## What to do
Needed from the data below: every line from the one with "Alternative Functionality" up to and including the one with "parameters. Note that", repeated exactly and with nothing else.

(Source records)
* * *
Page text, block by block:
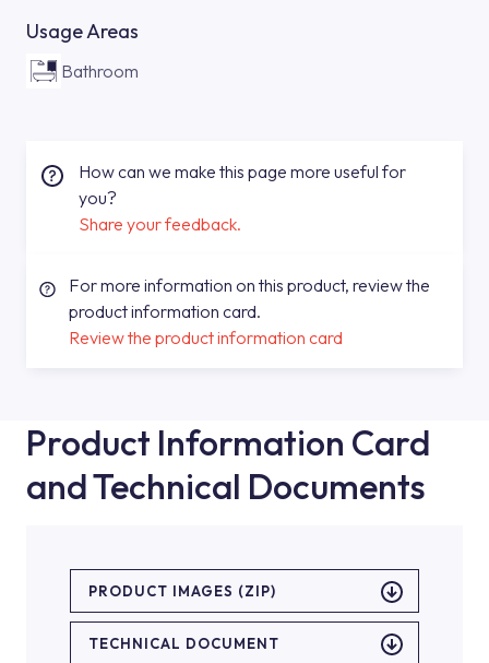
Usage Areas
Bathroom
How can we make this page more useful for
you?
Share your feedback.
For more information on this product, review the
product information card.
Review the product information card
Product Information Card
and Technical Documents
PRODUCT IMAGES (ZIP)
TECHNICAL DOCUMENT
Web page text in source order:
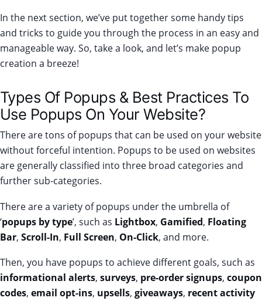
In the next section, we’ve put together some handy tips
and tricks to guide you through the process in an easy and
manageable way. So, take a look, and let’s make popup
creation a breeze!
Types Of Popups & Best Practices To
Use Popups On Your Website?
There are tons of popups that can be used on your website
without forceful intention. Popups to be used on websites
are generally classified into three broad categories and
further sub-categories.
There are a variety of popups under the umbrella of
‘popups by type’, such as Lightbox, Gamified, Floating
Bar, Scroll-In, Full Screen, On-Click, and more.
Then, you have popups to achieve different goals, such as
informational alerts, surveys, pre-order signups, coupon
codes, email opt-ins, upsells, giveaways, recent activity
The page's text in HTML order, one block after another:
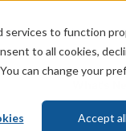
services to function
to all cookies,
can change your
Accept all
Life
Home Relationships\
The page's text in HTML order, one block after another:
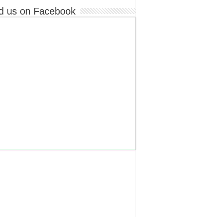
us on Facebook
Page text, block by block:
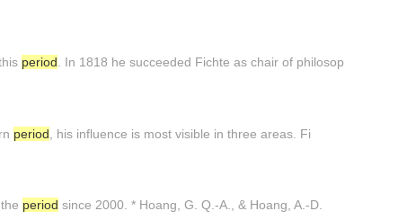
period. In 1818 he succeeded Fichte as chair of philosop
period , his influence is most visible in three areas. Fi
period since 2000. * Hoang, G. Q.-A., & Hoang, A.-D.
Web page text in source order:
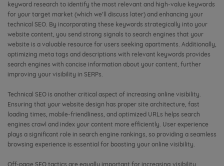
keyword research to identify the most relevant and high-value keywords
for your target market (which we’ll discuss later) and enhancing your
technical SEO. By incorporating these keywords strategically into your
website content, you send strong signals to search engines that your
website is a valuable resource for users seeking apartments. Additionally,
optimizing meta tags and descriptions with relevant keywords provides
search engines with concise information about your content, further
improving your visibility in SERPs.
Technical SEO is another critical aspect of increasing online visibility.
Ensuring that your website design has proper site architecture, fast
loading times, mobile-friendliness, and optimized URLs helps search
engines crawl and index your content more efficiently. User experience
plays a significant role in search engine rankings, so providing a seamless
browsing experience is essential for boosting your online visibility.
Off-page SEO tactics are equally important for increasing visibility.
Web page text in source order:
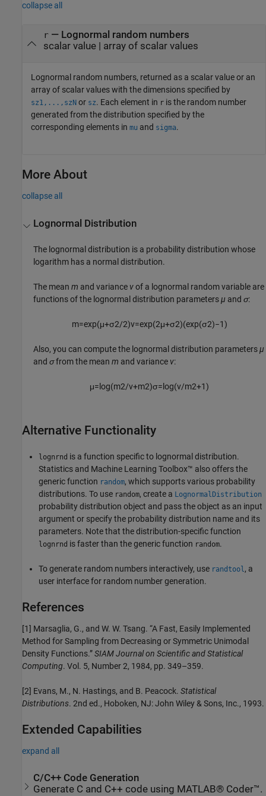
collapse all
r— Lognormal random numbers
scalar value | array of scalar values
Lognormal random numbers, returned as a scalar value or an
array of scalar values with the dimensions specified by
sz1,...,szN or sz. Each element in r is the random number
generated from the distribution specified by the
corresponding elements in mu and sigma.
More About
collapse all
Lognormal Distribution
The lognormal distribution is a probability distribution whose
logarithm has a normal distribution.
The meanm and variance vof a lognormal random variable are
functions of the lognormal distribution parametersµ andσ:
m=exp(μ+σ2/2)v=exp(2μ+σ2)(exp(σ2)−1)
Also, you can compute the lognormal distribution parametersµ
andσfrom the meanm and variance v:
μ=log(m2/v+m2)σ=log(v/m2+1)
Alternative Functionality
lognrnd is a function specific to lognormal distribution.
Statistics and Machine Learning Toolbox™ also offers the
generic function random, which supports various probability
distributions. To use random, create a LognormalDistribution
probability distribution object and pass the object as an input
argument or specify the probability distribution name and its
parameters. Note that the distribution-specific function
lognrnd is faster than the generic function random.
To generate random numbers interactively, use randtool , a
user interface for random number generation.
References
[1] Marsaglia, G., and W. W. Tsang. “A Fast, Easily Implemented
Method for Sampling from Decreasing or Symmetric Unimodal
Density Functions.”SIAM Journal on Scientific and Statistical
Computing. Vol. 5, Number 2, 1984, pp. 349–359.
[2] Evans, M., N. Hastings, and B. Peacock. Statistical
Distributions. 2nd ed., Hoboken, NJ: John Wiley & Sons, Inc., 1993.
Extended Capabilities
expand all
C/C++ Code Generation
Generate C and C++ code using MATLAB® Coder™.
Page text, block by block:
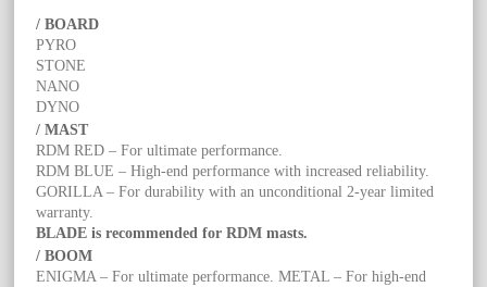
/ BOARD
PYRO
STONE
NANO
DYNO
/ MAST
RDM RED – For ultimate performance.
RDM BLUE – High-end performance with increased reliability.
GORILLA – For durability with an unconditional 2-year limited
warranty.
BLADE is recommended for RDM masts.
/ BOOM
ENIGMA – For ultimate performance. METAL – For high-end
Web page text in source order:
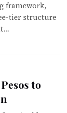
framework,
tier structure
to
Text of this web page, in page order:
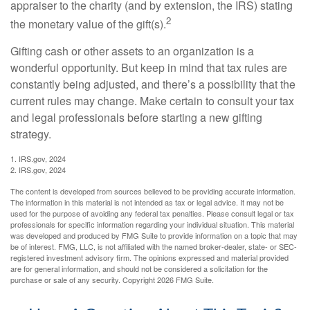
appraiser to the charity (and by extension, the IRS) stating
the monetary value of the gift(s).2
Gifting cash or other assets to an organization is a
wonderful opportunity. But keep in mind that tax rules are
constantly being adjusted, and there’s a possibility that the
current rules may change. Make certain to consult your tax
and legal professionals before starting a new gifting
strategy.
1. IRS.gov, 2024
2. IRS.gov, 2024
The content is developed from sources believed to be providing accurate information.
The information in this material is not intended as tax or legal advice. It may not be
used for the purpose of avoiding any federal tax penalties. Please consult legal or tax
professionals for specific information regarding your individual situation. This material
was developed and produced by FMG Suite to provide information on a topic that may
be of interest. FMG, LLC, is not affiliated with the named broker-dealer, state- or SEC-
registered investment advisory firm. The opinions expressed and material provided
are for general information, and should not be considered a solicitation for the
purchase or sale of any security. Copyright2026 FMG Suite.
* * *
## Result of the task
Alternative Functionality
lognrnd is a function specific to lognormal distribution.
Statistics and Machine Learning Toolbox™ also offers the
generic function random, which supports various probability
distributions. To use random, create a LognormalDistribution
probability distribution object and pass the object as an input
argument or specify the probability distribution name and its
parameters. Note that the distribution-specific function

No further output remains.